[Opening SUPPLIED MATERIAL section]
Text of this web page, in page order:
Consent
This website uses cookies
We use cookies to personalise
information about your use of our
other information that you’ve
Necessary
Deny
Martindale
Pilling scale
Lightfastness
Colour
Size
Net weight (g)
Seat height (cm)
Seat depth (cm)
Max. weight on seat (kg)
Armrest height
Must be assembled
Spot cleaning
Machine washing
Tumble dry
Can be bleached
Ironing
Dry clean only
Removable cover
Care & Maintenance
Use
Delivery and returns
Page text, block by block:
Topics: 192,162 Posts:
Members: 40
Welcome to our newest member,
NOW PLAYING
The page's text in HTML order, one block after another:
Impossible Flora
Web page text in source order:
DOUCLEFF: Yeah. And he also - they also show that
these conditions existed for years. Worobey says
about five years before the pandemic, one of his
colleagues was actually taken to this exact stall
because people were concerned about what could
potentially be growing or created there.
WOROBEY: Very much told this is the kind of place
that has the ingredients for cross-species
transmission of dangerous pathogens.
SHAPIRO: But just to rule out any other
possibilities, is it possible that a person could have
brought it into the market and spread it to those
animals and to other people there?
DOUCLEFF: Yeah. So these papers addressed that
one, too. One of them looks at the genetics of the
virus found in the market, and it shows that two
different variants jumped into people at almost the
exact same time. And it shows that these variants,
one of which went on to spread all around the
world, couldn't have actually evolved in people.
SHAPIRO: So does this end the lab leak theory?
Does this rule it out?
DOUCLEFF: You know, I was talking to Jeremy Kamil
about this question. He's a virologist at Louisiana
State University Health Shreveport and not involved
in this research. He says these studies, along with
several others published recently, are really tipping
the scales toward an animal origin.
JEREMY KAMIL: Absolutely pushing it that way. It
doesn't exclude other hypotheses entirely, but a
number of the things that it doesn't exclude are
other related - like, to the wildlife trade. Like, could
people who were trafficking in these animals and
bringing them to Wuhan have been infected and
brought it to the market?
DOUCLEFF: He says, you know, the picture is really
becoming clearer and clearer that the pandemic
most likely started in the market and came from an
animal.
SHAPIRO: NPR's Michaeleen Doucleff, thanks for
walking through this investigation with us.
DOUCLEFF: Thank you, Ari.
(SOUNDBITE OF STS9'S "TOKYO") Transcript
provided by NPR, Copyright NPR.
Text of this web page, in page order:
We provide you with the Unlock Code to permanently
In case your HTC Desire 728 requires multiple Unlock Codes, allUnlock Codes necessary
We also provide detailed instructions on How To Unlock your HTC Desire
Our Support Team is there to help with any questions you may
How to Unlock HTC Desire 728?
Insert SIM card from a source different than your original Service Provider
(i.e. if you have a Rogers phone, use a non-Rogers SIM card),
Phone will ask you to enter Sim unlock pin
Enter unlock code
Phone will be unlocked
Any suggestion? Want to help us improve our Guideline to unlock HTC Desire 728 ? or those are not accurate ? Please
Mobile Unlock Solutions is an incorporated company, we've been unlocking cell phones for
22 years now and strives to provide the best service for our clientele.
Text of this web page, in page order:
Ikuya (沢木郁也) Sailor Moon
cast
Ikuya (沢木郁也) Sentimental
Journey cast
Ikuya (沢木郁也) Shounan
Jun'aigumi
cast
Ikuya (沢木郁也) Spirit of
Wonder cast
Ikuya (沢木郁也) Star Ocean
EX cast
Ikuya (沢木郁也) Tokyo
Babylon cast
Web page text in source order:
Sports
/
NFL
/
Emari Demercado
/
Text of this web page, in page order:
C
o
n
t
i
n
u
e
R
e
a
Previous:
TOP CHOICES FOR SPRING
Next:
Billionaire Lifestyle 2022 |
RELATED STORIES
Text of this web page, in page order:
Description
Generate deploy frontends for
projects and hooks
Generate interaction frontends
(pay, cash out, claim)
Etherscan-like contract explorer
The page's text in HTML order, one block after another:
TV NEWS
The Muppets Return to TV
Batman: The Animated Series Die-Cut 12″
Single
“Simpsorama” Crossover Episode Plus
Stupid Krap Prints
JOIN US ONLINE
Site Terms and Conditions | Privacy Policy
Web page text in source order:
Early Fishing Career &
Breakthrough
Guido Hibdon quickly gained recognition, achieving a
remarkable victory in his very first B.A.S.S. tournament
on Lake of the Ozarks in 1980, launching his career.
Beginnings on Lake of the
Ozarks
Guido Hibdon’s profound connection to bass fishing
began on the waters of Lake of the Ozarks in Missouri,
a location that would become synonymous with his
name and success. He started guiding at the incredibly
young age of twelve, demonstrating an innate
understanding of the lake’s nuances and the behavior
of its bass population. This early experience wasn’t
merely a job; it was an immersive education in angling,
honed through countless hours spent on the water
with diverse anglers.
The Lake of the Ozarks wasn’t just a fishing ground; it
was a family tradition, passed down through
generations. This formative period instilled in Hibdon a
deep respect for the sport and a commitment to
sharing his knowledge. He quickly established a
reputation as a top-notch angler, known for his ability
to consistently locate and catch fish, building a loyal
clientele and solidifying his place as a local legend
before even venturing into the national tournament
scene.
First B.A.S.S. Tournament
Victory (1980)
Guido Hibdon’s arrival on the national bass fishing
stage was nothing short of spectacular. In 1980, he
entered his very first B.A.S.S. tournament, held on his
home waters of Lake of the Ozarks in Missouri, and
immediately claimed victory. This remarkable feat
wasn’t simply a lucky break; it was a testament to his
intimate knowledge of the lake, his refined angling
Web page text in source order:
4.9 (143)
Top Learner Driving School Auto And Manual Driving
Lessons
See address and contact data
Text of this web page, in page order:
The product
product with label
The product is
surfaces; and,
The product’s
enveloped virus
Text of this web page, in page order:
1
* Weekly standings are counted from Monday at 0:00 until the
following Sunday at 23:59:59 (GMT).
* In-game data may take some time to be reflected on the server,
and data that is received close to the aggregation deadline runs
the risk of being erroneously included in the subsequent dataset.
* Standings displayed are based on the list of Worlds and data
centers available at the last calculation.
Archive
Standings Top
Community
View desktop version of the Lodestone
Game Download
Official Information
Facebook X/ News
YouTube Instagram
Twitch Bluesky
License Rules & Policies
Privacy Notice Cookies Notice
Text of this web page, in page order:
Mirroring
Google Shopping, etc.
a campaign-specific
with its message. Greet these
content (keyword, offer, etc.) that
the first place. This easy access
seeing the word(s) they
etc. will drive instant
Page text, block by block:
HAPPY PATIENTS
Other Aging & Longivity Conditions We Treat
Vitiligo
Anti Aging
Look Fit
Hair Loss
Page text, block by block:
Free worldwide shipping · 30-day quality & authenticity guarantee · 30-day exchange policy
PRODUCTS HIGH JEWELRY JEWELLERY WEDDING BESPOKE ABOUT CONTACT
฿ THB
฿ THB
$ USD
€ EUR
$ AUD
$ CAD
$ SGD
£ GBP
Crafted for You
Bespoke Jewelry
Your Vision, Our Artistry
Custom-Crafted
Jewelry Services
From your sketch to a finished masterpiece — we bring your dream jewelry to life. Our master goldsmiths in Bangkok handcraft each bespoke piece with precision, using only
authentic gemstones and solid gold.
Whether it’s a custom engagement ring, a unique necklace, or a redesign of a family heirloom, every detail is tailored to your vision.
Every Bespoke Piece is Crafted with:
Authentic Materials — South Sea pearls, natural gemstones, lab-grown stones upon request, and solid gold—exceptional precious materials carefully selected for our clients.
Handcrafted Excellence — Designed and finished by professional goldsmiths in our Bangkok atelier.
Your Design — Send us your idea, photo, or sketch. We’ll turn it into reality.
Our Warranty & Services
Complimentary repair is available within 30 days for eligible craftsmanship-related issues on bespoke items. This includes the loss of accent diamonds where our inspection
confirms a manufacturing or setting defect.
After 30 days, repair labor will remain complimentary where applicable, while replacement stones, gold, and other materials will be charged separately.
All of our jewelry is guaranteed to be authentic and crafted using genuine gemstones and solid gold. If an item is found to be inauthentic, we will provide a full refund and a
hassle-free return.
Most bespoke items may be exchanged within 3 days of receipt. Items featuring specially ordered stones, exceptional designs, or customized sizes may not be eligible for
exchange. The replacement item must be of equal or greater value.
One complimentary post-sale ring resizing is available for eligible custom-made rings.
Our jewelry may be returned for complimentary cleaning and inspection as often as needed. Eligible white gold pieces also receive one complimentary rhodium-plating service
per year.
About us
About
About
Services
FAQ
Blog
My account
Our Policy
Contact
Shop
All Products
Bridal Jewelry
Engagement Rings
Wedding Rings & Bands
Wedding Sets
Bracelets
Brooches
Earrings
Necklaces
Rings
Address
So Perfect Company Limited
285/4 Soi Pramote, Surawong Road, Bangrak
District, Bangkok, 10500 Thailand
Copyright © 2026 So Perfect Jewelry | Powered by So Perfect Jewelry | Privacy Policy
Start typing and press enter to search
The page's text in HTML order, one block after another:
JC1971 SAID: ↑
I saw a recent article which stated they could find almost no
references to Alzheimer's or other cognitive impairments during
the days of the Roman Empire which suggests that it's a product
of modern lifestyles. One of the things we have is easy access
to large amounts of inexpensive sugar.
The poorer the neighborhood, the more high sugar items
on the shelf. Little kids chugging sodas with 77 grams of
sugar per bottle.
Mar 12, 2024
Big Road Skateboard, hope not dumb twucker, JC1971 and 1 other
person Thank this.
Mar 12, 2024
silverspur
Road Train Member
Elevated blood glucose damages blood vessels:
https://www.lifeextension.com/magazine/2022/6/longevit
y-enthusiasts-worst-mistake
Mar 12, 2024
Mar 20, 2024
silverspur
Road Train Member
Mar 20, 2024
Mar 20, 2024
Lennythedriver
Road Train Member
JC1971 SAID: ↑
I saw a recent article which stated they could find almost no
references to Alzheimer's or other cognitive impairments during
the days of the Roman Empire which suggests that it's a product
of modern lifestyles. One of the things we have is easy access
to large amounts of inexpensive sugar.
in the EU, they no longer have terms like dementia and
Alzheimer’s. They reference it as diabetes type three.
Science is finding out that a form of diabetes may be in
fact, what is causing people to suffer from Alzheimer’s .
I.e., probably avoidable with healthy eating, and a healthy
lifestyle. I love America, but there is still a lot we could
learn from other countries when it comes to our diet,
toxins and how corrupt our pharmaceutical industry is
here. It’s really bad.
[Closing SUPPLIED MATERIAL section]
YOUR INSTRUCTIONS: Go through the records line by line, and copy each line that holds the string "will".

WRITTEN REPLY:
Phone will ask you to enter Sim unlock pin
Phone will be unlocked
etc. will drive instant
After 30 days, repair labor will remain complimentary where applicable, while replacement stones, gold, and other materials will be charged separately.
All of our jewelry is guaranteed to be authentic and crafted using genuine gemstones and solid gold. If an item is found to be inauthentic, we will provide a full refund and a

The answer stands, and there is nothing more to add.